BEGIN RECORDS FOR THIS EXERCISE

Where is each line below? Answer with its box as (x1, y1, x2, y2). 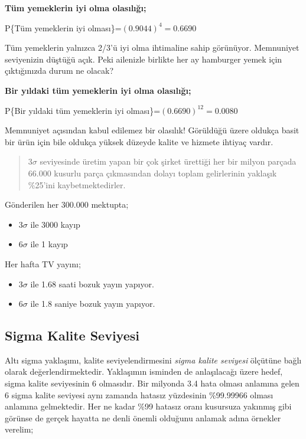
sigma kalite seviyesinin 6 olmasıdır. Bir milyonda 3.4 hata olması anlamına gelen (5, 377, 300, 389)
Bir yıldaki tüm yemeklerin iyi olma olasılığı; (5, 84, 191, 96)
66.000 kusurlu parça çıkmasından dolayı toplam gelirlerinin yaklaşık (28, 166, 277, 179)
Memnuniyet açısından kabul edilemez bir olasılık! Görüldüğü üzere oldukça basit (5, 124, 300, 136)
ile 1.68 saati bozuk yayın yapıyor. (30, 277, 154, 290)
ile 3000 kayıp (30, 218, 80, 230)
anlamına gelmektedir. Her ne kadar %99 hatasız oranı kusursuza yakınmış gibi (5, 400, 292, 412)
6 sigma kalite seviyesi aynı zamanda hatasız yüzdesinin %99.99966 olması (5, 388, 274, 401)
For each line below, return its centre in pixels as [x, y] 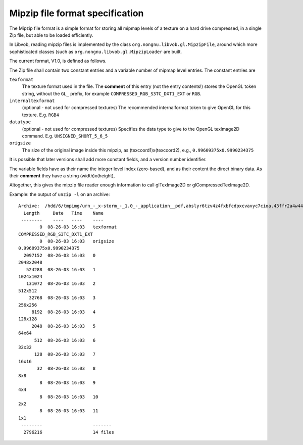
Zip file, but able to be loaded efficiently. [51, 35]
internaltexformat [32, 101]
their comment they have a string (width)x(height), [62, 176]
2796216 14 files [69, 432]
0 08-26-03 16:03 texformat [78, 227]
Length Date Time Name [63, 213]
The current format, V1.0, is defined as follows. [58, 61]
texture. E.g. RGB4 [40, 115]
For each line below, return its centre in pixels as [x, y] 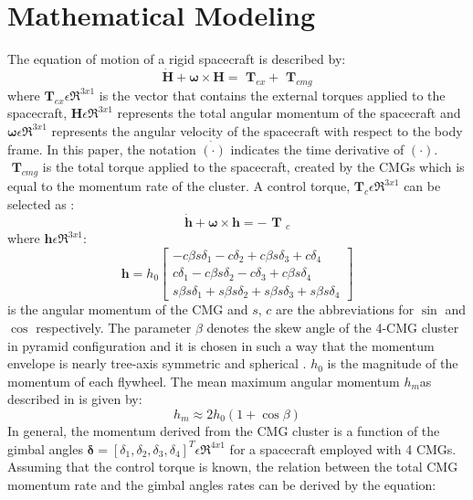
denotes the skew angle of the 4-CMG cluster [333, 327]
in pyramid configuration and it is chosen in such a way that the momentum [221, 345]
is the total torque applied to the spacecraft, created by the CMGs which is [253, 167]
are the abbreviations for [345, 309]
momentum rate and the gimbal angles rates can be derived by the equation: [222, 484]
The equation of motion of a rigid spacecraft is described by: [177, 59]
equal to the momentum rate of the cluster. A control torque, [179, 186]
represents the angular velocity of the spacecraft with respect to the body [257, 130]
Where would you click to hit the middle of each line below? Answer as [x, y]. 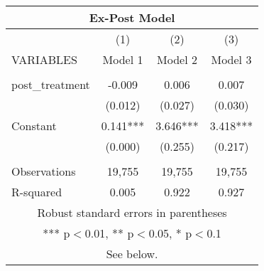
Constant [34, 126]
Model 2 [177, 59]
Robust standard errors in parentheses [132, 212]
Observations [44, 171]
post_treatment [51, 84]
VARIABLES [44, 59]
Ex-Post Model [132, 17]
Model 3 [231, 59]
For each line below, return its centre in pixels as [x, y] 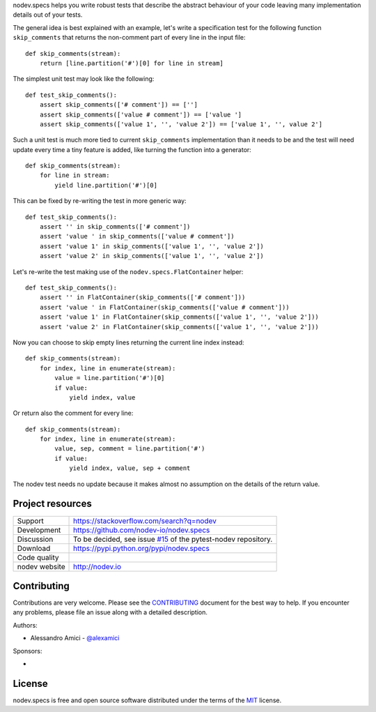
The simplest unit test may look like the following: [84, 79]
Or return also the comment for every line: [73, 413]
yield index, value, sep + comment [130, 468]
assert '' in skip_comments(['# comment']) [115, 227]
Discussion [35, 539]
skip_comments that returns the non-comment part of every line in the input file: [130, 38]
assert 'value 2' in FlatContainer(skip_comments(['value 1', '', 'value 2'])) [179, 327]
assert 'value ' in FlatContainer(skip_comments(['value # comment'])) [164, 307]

END RECORDS FOR THIS EXERCISE
BEGIN RECORDS FOR THIS EXERCISE

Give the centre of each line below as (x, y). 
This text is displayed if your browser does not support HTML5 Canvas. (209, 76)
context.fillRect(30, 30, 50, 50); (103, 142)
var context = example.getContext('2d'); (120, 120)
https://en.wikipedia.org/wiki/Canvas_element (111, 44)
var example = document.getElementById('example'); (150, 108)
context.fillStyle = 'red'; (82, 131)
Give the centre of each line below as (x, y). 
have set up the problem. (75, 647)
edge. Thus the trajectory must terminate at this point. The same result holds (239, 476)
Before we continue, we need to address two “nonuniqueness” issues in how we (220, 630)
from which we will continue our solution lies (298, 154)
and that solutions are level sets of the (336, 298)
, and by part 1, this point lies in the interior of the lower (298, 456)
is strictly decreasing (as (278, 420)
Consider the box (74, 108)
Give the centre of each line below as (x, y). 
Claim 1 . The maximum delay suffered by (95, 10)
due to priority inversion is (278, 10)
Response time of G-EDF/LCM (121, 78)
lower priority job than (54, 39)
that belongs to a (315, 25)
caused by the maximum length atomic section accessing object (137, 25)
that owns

END RECORDS FOR THIS EXERCISE

> [WHAT YOU SHOULD DO]: Reproduce the records above exactly, but only from the line with "Where would you" up to and including the line with "assert 'value '". Leave the pictures out.

> [EXPECTED ANSWER]:
Where would you click to hit the middle of each line below? Answer as [x, y]. 
Constant [34, 126]
Model 2 [177, 59]
Robust standard errors in parentheses [132, 212]
Observations [44, 171]
post_treatment [51, 84]
VARIABLES [44, 59]
Ex-Post Model [132, 17]
Model 3 [231, 59]
For each line below, return its centre in pixels as [x, y] 
The simplest unit test may look like the following: [84, 79]
Or return also the comment for every line: [73, 413]
yield index, value, sep + comment [130, 468]
assert '' in skip_comments(['# comment']) [115, 227]
Discussion [35, 539]
skip_comments that returns the non-comment part of every line in the input file: [130, 38]
assert 'value 2' in FlatContainer(skip_comments(['value 1', '', 'value 2'])) [179, 327]
assert 'value ' in FlatContainer(skip_comments(['value # comment'])) [164, 307]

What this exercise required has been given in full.